Exercise instructions:
All lines in the material with the string "אביב" should be listed.

Data:
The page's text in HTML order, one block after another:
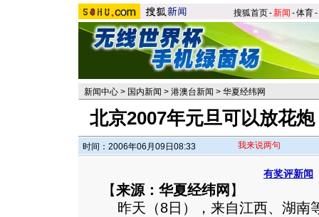
搜狐首页-新闻 -体育-
新闻中心 > 国内新闻 > 港澳台新闻 > 华夏经纬网
北京2007年元旦可以放花
时间：2006年06月09日08:33 我来说两句
有奖评新闻
【来源：华夏经纬网 】
昨天（8日），来自江西、湖南
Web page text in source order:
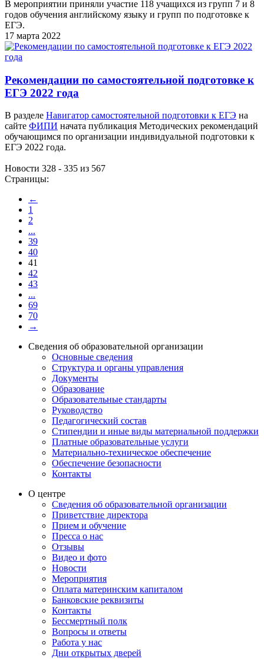
В мероприятии приняли участие 118 учащихся из групп 7 и 8
годов обучения английскому языку и групп по подготовке к
ЕГЭ.
17 марта 2022
Рекомендации по самостоятельной подготовке к
ЕГЭ 2022 года
В разделе Навигатор самостоятельной подготовки к ЕГЭ на
сайте ФИПИ начата публикация Методических рекомендаций
обучающимся по организации индивидуальной подготовки к
ЕГЭ 2022 года.
Новости 328 - 335 из 567
Страницы:
←
1
2
...
39
40
41
42
43
...
69
70
→
Сведения об образовательной организации
Основные сведения
Структура и органы управления
Документы
Образование
Образовательные стандарты
Руководство
Педагогический состав
Стипендии и иные виды материальной поддержки
Платные образовательные услуги
Материально-техническое обеспечение
Обеспечение безопасности
Контакты
О центре
Сведения об образовательной организации
Приветствие директора
Прием и обучение
Пресса о нас
Отзывы
Видео и фото
Новости
Мероприятия
Оплата материнским капиталом
Банковские реквизиты
Контакты
Бессмертный полк
Вопросы и ответы
Работа у нас
Дни открытых дверей
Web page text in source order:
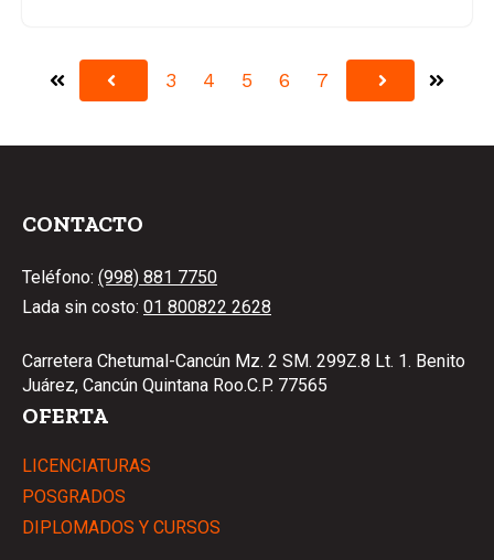
PrimeraAnterior3 4 5 6 7 SiguienteÚltima
CONTACTO
Teléfono: (998) 881 7750
Lada sin costo: 01 800822 2628
Carretera Chetumal-Cancún Mz. 2 SM. 299Z.8 Lt. 1. Benito
Juárez, Cancún Quintana Roo.C.P. 77565
OFERTA
LICENCIATURAS
POSGRADOS
DIPLOMADOS Y CURSOS
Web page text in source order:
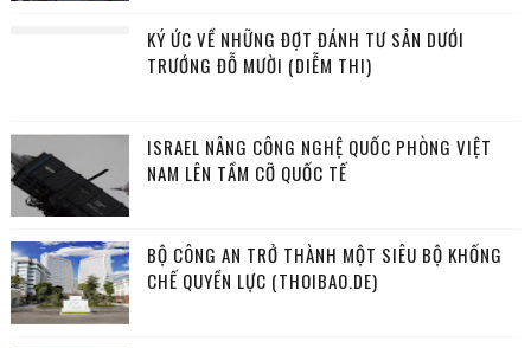
KÝ ỨC VỀ NHỮNG ĐỢT ĐÁNH TƯ SẢN DƯỚI
TRƯỚNG ĐỖ MƯỜI (DIỄM THI)
ISRAEL NÂNG CÔNG NGHỆ QUỐC PHÒNG VIỆT
NAM LÊN TẦM CỠ QUỐC TẾ
BỘ CÔNG AN TRỞ THÀNH MỘT SIÊU BỘ KHỐNG
CHẾ QUYỀN LỰC (THOIBAO.DE)
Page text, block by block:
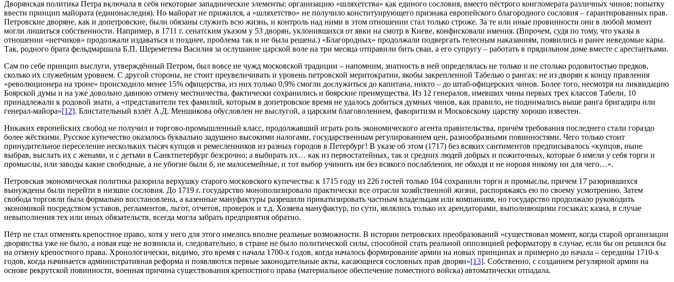
Дворянская политика Петра включала в себя некоторые западнические элементы: организацию «шляхетства» как единого сословия, вместо пёстрого конгломерата различных чинов; попытку
ввести принцип майората (единонаследия). Но майорат не прижился, а «шляхетство» не получило конституирующего признака европейского благородного сословия – гарантированных прав.
Петровские дворяне, как и допетровские, были обязаны служить всю жизнь, и контроль над ними в этом отношении стал только строже. За те или иные провинности они в любой момент
могли лишиться собственности. Например, в 1711 г. сенатским указом у 53 дворян, уклонившихся от явки на смотр в Киеве, конфисковали имения. (Впрочем, судя по тому, что указы в
отношении «нетчиков» продолжали издаваться и позднее, проблема так и не была решена.) «Благородных» продолжали подвергать телесным наказаниям, появились и ранее неведомые кары.
Так, родного брата фельдмаршала Б.П. Шереметева Василия за ослушание царской воле на три месяца отправили бить сваи, а его супругу – работать в прядильном доме вместе с арестантками.
Сам по себе принцип выслуги, утверждённый Петром, был вовсе не чужд московской традиции – напомним, знатность в ней определялась не только и не столько родовитостью предков,
сколько их служебным уровнем. С другой стороны, не стоит преувеличивать и уровень петровской меритократии, якобы закрепленной Табелью о рангах: не из дворян к концу правления
«революционера на троне» происходило менее 15% офицерства, из них только 0,9% смогли дослужиться до капитана, никто – до штаб-офицерских чинов. Более того, несмотря на ликвидацию
Боярской думы и на уже довольно давнюю отмену местничества, фактически сохранились и боярские преимущества. Из 12 генералов, имевших чины первых трех классов Табели, 10
принадлежали к родовой знати, а «представители тех фамилий, которым в допетровское время не удалось добиться думных чинов, как правило, не поднимались выше ранга бригадира или
генерал-майора»[12]. Блистательный взлёт А.Д. Меншикова обусловлен не выслугой, а царским благоволением, фаворитизм и Московскому царству хорошо известен.
Никаких европейских свобод не получил и торгово-промышленный класс, продолжавший играть роль экономического агента правительства, причём требования последнего стали гораздо
более жёсткими. Русское купечество оказалось буквально задушено высокими налогами, государственным регулированием цен, разнообразными повинностями. Чего только стоит
принудительное переселение нескольких тысяч купцов и ремесленников из разных городов в Петербург! В указе об этом (1717) без всяких сантиментов предписывалось «купцов, ныне
выбрав, выслать их с женами, и с детьми в Санктпетербург безсрочно; а выбирать их… как из первостатейных, так и средних людей добрых и пожиточных, которые б имели у себя торги и
промыслы, или заводы какие свободные, а не убогие были б, не малосемейные, и тот выбор учинить им без всякого послабления, не обходя и не норовя никому ни для чего…».
Петровская экономическая политика разорила верхушку старого московского купечества: к 1715 году из 226 гостей только 104 сохранили торги и промыслы, причем 17 разорившихся
вынуждены были перейти в низшие сословия. До 1719 г. государство монополизировало практически все отрасли хозяйственной жизни, распоряжаясь ею по своему усмотрению. Затем
свобода торговли была формально восстановлена, а казенные мануфактуры разрешили приватизировать частным владельцам или компаниям, но государство продолжало руководить
экономикой посредством уставов, регламентов, льгот, отчетов, проверок и т.д. Хозяева мануфактур, по сути, являлись только их арендаторами, выполняющими госзаказ; казна, в случае
невыполнения тех или иных обязательств, всегда могла забрать предприятия обратно.
Пётр не стал отменять крепостное право, хотя у него для этого имелись вполне реальные возможности. В истории петровских преобразований «существовал момент, когда старой организации
дворянства уже не было, а новая еще не возникла и, следовательно, в стране не было политической силы, способной стать реальной оппозицией реформатору в случае, если бы он решился бы
на отмену крепостного права. Хронологически, видимо, это время с начала 1700-х годов, когда началось формирование армии на новых принципах и примерно до начала – середины 1710-х
годов, когда начинается административная реформа и появляются первые законодательные акты, касающиеся сословных прав дворян»[13]. Собственно, с созданием регулярной армии на
основе рекрутской повинности, военная причина существования крепостного права (материальное обеспечение поместного войска) автоматически отпадала.
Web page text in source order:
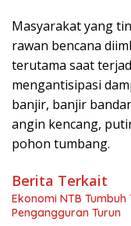
Masyarakat yang
rawan bencana
terutama saat
mengantisipasi
banjir, banjir
angin kencang,
pohon tumbang.
Berita Terkait
Ekonomi NTB Tumbuh
Pengangguran Turun
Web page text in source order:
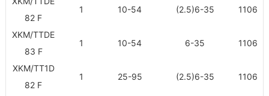
82 F
1 10-54 (2.5)6-35 110658
XKM/TTDE
83 F
1 10-54 6-35 110659
XKM/TT1D
82 F
1 25-95 (2.5)6-35 110660
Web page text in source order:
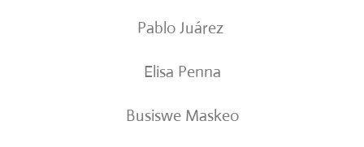
Pablo Juárez
Elisa Penna
Busiswe Maskeo
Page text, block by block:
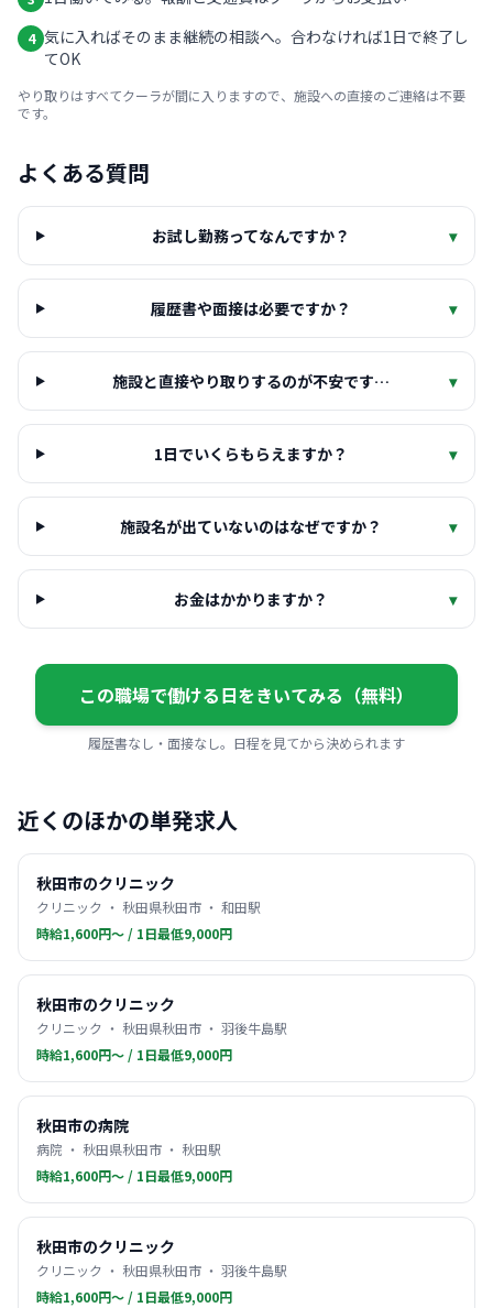
4 気に入ればそのまま継続の相談へ。合わなければ1日で終了し
てOK
やり取りはすべてクーラが間に入りますので、施設への直接のご連絡は不要
です。
よくある質問
お試し勤務ってなんですか？ ▾
履歴書や面接は必要ですか？ ▾
施設と直接やり取りするのが不安です… ▾
1日でいくらもらえますか？ ▾
施設名が出ていないのはなぜですか？ ▾
お金はかかりますか？ ▾
この職場で働ける日をきいてみる（無料）
履歴書なし・面接なし。日程を見てから決められます
近くのほかの単発求人
秋田市のクリニック
クリニック ・ 秋田県秋田市 ・ 和田駅
時給1,600円〜 / 1日最低9,000円
秋田市のクリニック
クリニック ・ 秋田県秋田市 ・ 羽後牛島駅
時給1,600円〜 / 1日最低9,000円
秋田市の病院
病院 ・ 秋田県秋田市 ・ 秋田駅
時給1,600円〜 / 1日最低9,000円
秋田市のクリニック
クリニック ・ 秋田県秋田市 ・ 羽後牛島駅
時給1,600円〜 / 1日最低9,000円
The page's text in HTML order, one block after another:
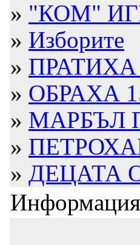
» "КОМ"
» Изборите
»
» ОБРАХА
» МАРБЪЛ
»
» ДЕЦАТА
Информация
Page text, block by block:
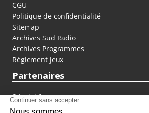
CGU
Politique de confidentialité
Sitemap
Archives Sud Radio
Archives Programmes
Règlement jeux
Partenaires
fiducial.fr
lyoncapitale.fr
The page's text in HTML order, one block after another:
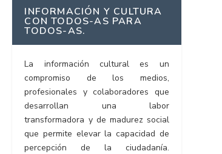
INFORMACIÓN Y CULTURA
CON TODOS-AS PARA
TODOS-AS.
La información cultural es un
compromiso de los medios,
profesionales y colaboradores que
desarrollan una labor
transformadora y de madurez social
que permite elevar la capacidad de
percepción de la ciudadanía.
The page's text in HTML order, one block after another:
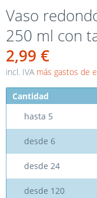
Vaso
250 ml con
2,99 €
incl. IVA más gastos de
Cantidad
hasta 5
desde 6
desde 24
desde 120
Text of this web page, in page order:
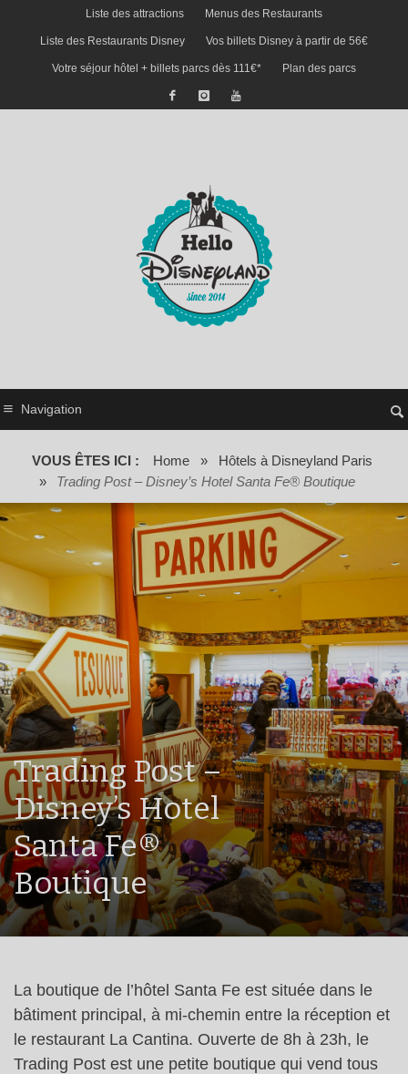
Liste des attractions Menus des Restaurants
Liste des Restaurants Disney Vos billets Disney à partir de 56€
Votre séjour hôtel + billets parcs dès 111€* Plan des parcs
Navigation
VOUS ÊTES ICI : Home »
Hôtels à Disneyland Paris
»
Trading Post – Disney’s Hotel Santa Fe® Boutique
Trading Post –
Disney’s Hotel
Santa Fe®
Boutique
La boutique de l’hôtel Santa Fe est située dans le
bâtiment principal, à mi-chemin entre la réception et
le restaurant La Cantina. Ouverte de 8h à 23h, le
Trading Post est une petite boutique qui vend tous
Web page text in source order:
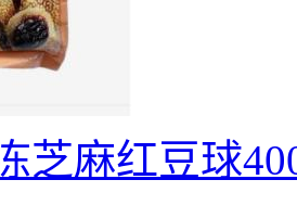
芝麻红豆球
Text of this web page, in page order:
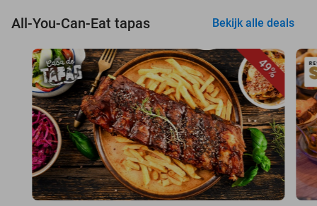
All-You-Can-Eat tapas Bekijk alle deals
49%
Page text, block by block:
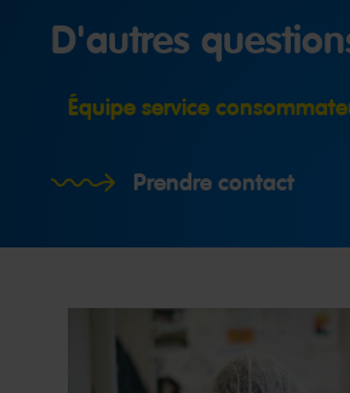
D'autres
Équipe service
Prendre contact
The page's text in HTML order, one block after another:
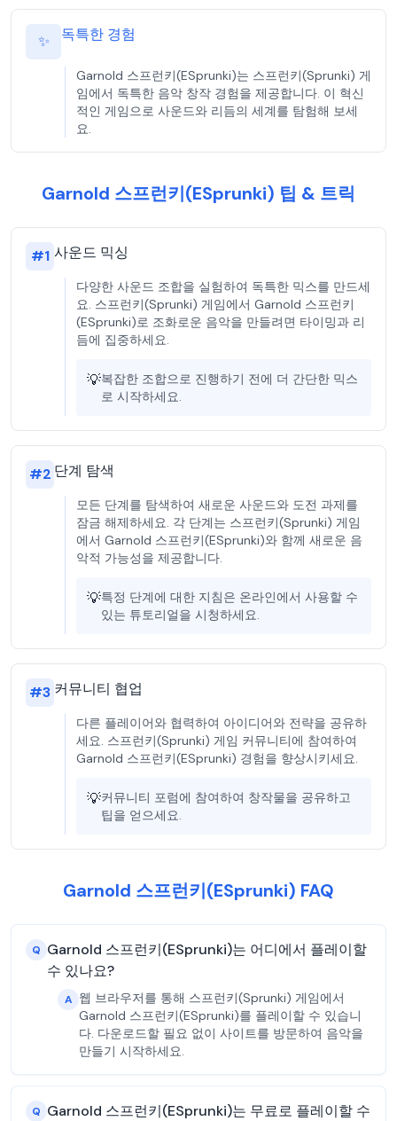
✨ 독특한 경험
Garnold 스프런키(ESprunki)는 스프런키(Sprunki) 게
임에서 독특한 음악 창작 경험을 제공합니다. 이 혁신
적인 게임으로 사운드와 리듬의 세계를 탐험해 보세
요.
Garnold 스프런키(ESprunki) 팁 & 트릭
#1 사운드 믹싱
다양한 사운드 조합을 실험하여 독특한 믹스를 만드세
요. 스프런키(Sprunki) 게임에서 Garnold 스프런키
(ESprunki)로 조화로운 음악을 만들려면 타이밍과 리
듬에 집중하세요.
💡복잡한 조합으로 진행하기 전에 더 간단한 믹스
로 시작하세요.
#2 단계 탐색
모든 단계를 탐색하여 새로운 사운드와 도전 과제를
잠금 해제하세요. 각 단계는 스프런키(Sprunki) 게임
에서 Garnold 스프런키(ESprunki)와 함께 새로운 음
악적 가능성을 제공합니다.
💡특정 단계에 대한 지침은 온라인에서 사용할 수
있는 튜토리얼을 시청하세요.
#3 커뮤니티 협업
다른 플레이어와 협력하여 아이디어와 전략을 공유하
세요. 스프런키(Sprunki) 게임 커뮤니티에 참여하여
Garnold 스프런키(ESprunki) 경험을 향상시키세요.
💡커뮤니티 포럼에 참여하여 창작물을 공유하고
팁을 얻으세요.
Garnold 스프런키(ESprunki) FAQ
Q Garnold 스프런키(ESprunki)는 어디에서 플레이할
수 있나요?
A 웹 브라우저를 통해 스프런키(Sprunki) 게임에서
Garnold 스프런키(ESprunki)를 플레이할 수 있습니
다. 다운로드할 필요 없이 사이트를 방문하여 음악을
만들기 시작하세요.
Q Garnold 스프런키(ESprunki)는 무료로 플레이할 수
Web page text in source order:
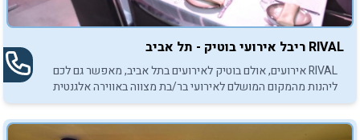
RIVAL ריבל אירועי בוטיק - תל אביב
RIVAL אירועים, אולם בוטיק לאירועים בתל אביב, מאפשר גם לכם
ליהנות מהמקום המושלם לאירועי בר/בת מצווה באווירה אלגנטית
ומפנקת במיוחד.
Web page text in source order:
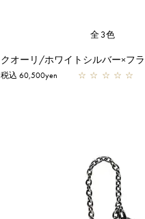
全3色
税込 60,500yen ☆ ☆ ☆ ☆ ☆
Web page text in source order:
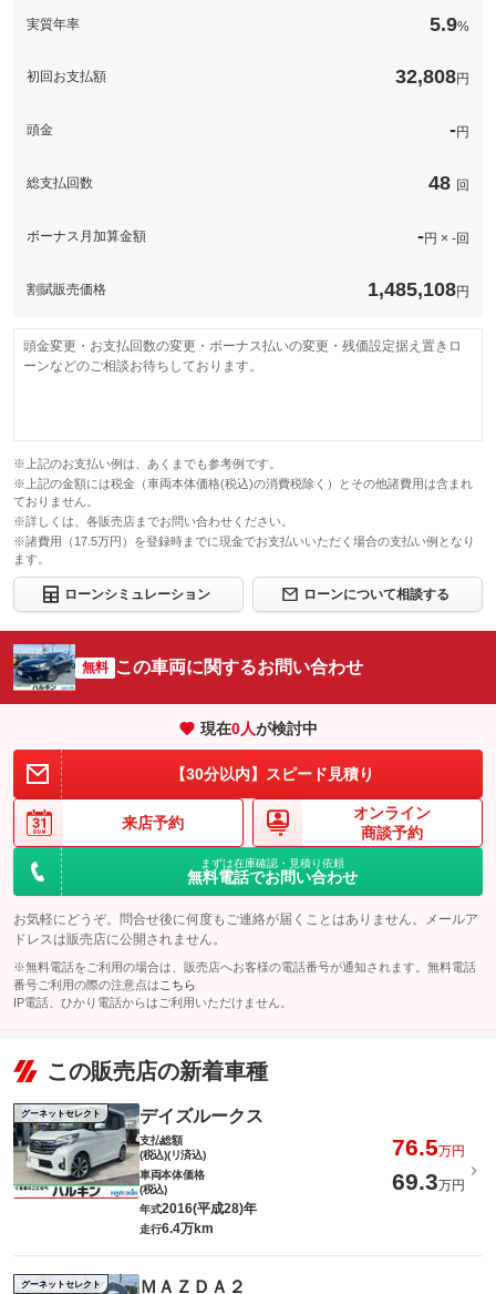
保証
と安心の価格設定であなたのカーライフを強力にサポート！全国
す。専任のオペレーターが対応するため、修理の承認から作業の
修理回数・
国産車の場合、車両本体価格（税込）を上限とします。車両本体
免責金
じたエンジン本体及びトランスミッションの交換又はオーバーホ
ールについて、本保証に基づき保証修理を行う責任を負わないも
のとします。
ビスの有無
このパックの見積もり依頼（無料）
実質年率 5.9%
初回お支払額 32,808円
頭金 -円
総支払回数 48 回
ボーナス月加算金額 -円 × -回
割賦販売価格 1,485,108円
頭金変更・お支払回数の変更・ボーナス払いの変更・残価設定据え置きロ
ーンなどのご相談お待ちしております。
※上記のお支払い例は、あくまでも参考例です。
※上記の金額には税金（車両本体価格(税込)の消費税除く）とその他諸費用は含まれ
ておりません。
※詳しくは、各販売店までお問い合わせください。
※諸費用（17.5万円）を登録時までに現金でお支払いいただく場合の支払い例となり
ます。
ローンシミュレーション ローンについて相談する
無料 この車両に関するお問い合わせ
現在0人が検討中
【30分以内】スピード見積り
来店予約
オンライン
商談予約
まずは在庫確認・見積り依頼
無料電話でお問い合わせ
お気軽にどうぞ。問合せ後に何度もご連絡が届くことはありません。メールア
ドレスは販売店に公開されません。
※無料電話をご利用の場合は、販売店へお客様の電話番号が通知されます。無料電話
番号ご利用の際の注意点は こちら
IP電話、ひかり電話からはご利用いただけません。
この販売店の新着車種
グーネットセレクト デイズルークス
支払総額
(税込)(リ済込)
76.5万円
車両本体価格
(税込)
69.3万円
年式2016(平成28)年
走行6.4万km
グーネットセレクト ＭＡＺＤＡ２
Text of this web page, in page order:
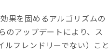
果を固めるアルゴリズムの
のアップデートにより、ス
フレンドリーでない）こと

Written answer:
RIVAL ריבל אירועי בוטיק - תל אביב
RIVAL אירועים, אולם בוטיק לאירועים בתל אביב, מאפשר גם לכם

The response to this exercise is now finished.